How can we add 'Glamour' to LENR Research ? (ED Storms)

  • A recent email from Ed Storms caught my eye, it was part of a group discussion about the need for LENR to attract more attention, and thus more cash. How might this be achieved, and would it be useful to try? Ed would be interested on our ideas (as would Anthropocene I think)


    Ed Asked


    How would you propose to make LENR more glamorous? This is already one of the most important modern discoveries showing an amazing relationship between chemistry and nuclear physics. It's the only source of energy on which the survival of modern civilisation can rely. It's the only source of energy that could make every county independent of the oil-gas cartel. The potential glamour is already huge. Something besides glamour seems to be missing.


    Actually, the self-interest by the political structure to make this energy available is lacking. The academics have no self-interest to admit they have been wrong about how a chemical structure can interact with the nucleus. The people involved in the huge hot fusion program and all the users of gas and oil do not want the competition. The people in the field itself are not interested in working together to solve the mystery.

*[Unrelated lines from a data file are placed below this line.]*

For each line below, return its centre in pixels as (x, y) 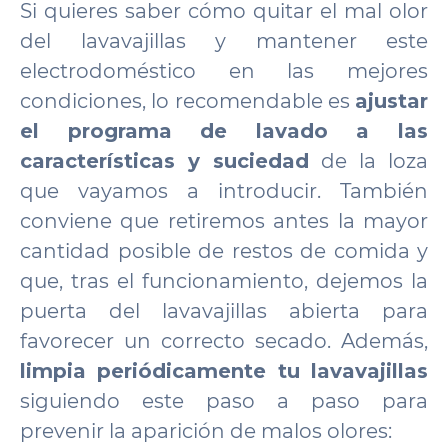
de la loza (368, 161)
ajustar (391, 101)
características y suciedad (164, 161)
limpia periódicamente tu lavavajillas (224, 371)
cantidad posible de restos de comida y (224, 251)
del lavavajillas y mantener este (224, 41)
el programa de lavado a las (224, 131)
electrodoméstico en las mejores (224, 71)

    So, where is this glamour to come from? Who is willing to carry the torch? Who is willing to step forward and say publicly without ambiguity that LENR is real and important? Are you? If so, I suggest a letter be sent to the editor of the NY Times signed by well-known industrialists and scientists stating that LENR is real, is important, and needs government support before it's too late. You might mention this situation is much like the need to make an atom bomb before Germany mastered the skill. After all, if another country mastered LENR, giving them the ability to make all the energy they needed without cost or limit, how would that affect the economy of the USA?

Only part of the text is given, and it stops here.